『東松浦郡及唐津市先覺者小傳』(鶴田定治、東松浦郡敎育會雜誌部、昭和15年2月1日発行)という本に右仲さんについての記述があるとのことで、昨年の佐賀来訪時に閲覧してきました。
同書には
「△△大野右仲
大野右仲通稱又七郎と稱す。天保九年呱々の聲を擧げ夙に昌平黌に學び交游<ママ>極めて廣く北越の豪傑河合<ママ>繼之助と最も親しみ善し。又小笠原長行の知遇を受け常に左右に侍しで可否献替する所少しとせず。不幸時勢の變に會し長行に從ひ東北地方に顚轉し、凾館の役に渠帥の列に在るを以て幽囚の身となりしが事鎭まりて後豊岡縣の權參事に擧げられ千葉縣御用係<ママ>、長野、靑森、秋田等の警察部長に歷任最後に東松浦郡長となり之を以て官途の終りとし、悠々自適の生活を營み明治四十四年六月十四日七十四才を以て東京に於て病卒せり」
との記述が。
ここでは亡くなった日が六月十四日とされていますが、過去帳に記された土葬した日と混同したのかも知れませんね。
この他に「先覺者表」という貢があって、そこには
「氏名 大野右仲
出生年 皇紀二四九八年 天保九年
死亡年 仝 ニ五七一年 明治四十四年
生地 唐津
墓地 東京
子孫祭祀者氏名 東京市杉並區荻窪三ノ三○ 祭祀者 外孫 川原篤
<後略>」
なんと、大野家の祭祀者についての記述がありました。
外孫(他家へ嫁いだ娘が産んだ子供)とあるように、右仲さんの三女・謹(謹子)の息子がこの川原篤。
で。この記述を見て思い出したのが
↑の記事で触れた右仲さんの大野家について。
右仲さんの後、家を継ぐ人間がいなかったため三女・謹の長女である喜佐子に継がせたが、大正7年に19才という若さで亡くなってしまい大野家が絶えてしまったという話。

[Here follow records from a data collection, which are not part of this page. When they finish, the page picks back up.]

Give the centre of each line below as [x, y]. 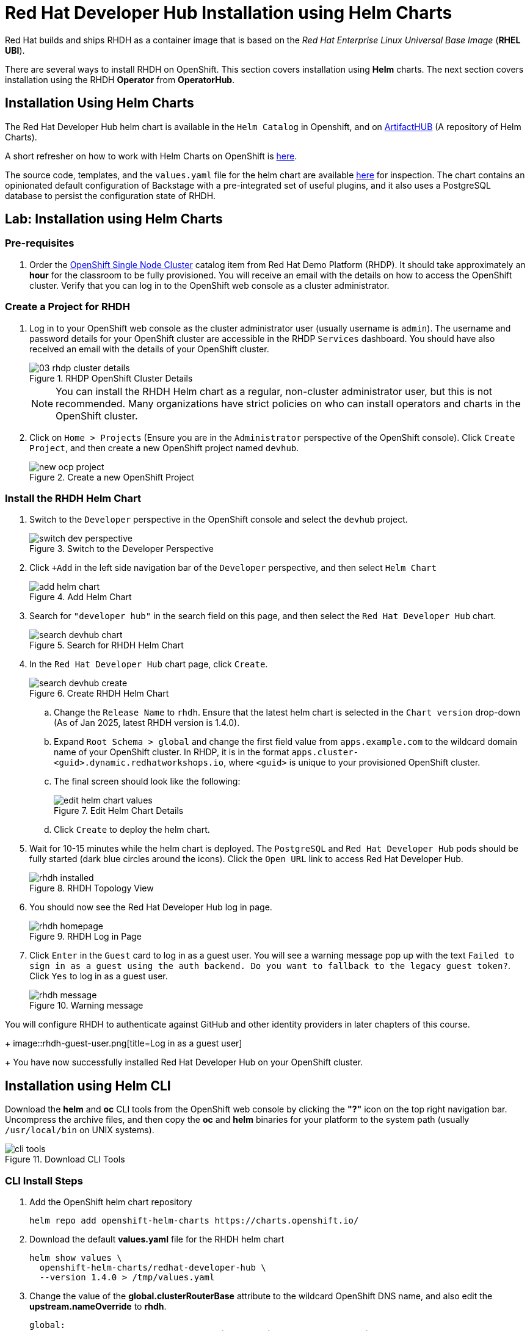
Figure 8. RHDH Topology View [92, 888]
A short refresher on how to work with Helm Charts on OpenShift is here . [151, 156]
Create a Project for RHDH [67, 307]
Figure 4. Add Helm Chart [81, 597]
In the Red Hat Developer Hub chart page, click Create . [149, 664]
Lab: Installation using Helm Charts [114, 219]
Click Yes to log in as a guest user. [99, 976]
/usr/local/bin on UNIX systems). [80, 1130]

篤は川原家の長男であったため大野家は継がなかったけれども祭祀者となったと見るべきなのか。
そうするとその後も祭祀を行っていたのは川原家という可能性もあるということなのか…。
ううむ、謎は深まるばかり…
ちなみに川原篤は早稲田大学政治経済学部の教授を務めていたそうで、どことなく大野家の血筋を感じますね。

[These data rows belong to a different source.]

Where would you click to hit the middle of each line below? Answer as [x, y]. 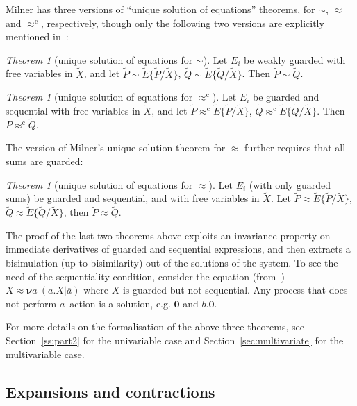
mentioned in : [37, 36]
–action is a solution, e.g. [118, 303]
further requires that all [295, 147]
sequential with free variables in [73, 110]
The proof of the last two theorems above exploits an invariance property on [168, 235]
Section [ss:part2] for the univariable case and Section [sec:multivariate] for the [175, 340]
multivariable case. [45, 354]
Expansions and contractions [110, 391]

この本が発行された約5年後の昭和20年1月に44歳という若さで戦病死されたようです。
そして。
このブログを始めた当初、右仲さんの生まれた場所について江戸説あるけど唐津なのでは?という話をしたのですが、先程紹介した「先覺者表」に生地が「唐津」とあること、
明治29年に恩給増額願を出した時の履歴書に「千葉縣士族 元唐津藩 大野右仲 天保九年十二月八日肥前東松浦郡唐津町ニ於テ生」とハッキリと記載があること、
また、明治12年の公文書にもいくつか「旧唐津藩長﨑縣士族肥前國松浦郡唐津元郭内居住<中略>大野右仲」という記述が見られ、右仲さんが唐津で生まれ、居住していたことがうかがえます。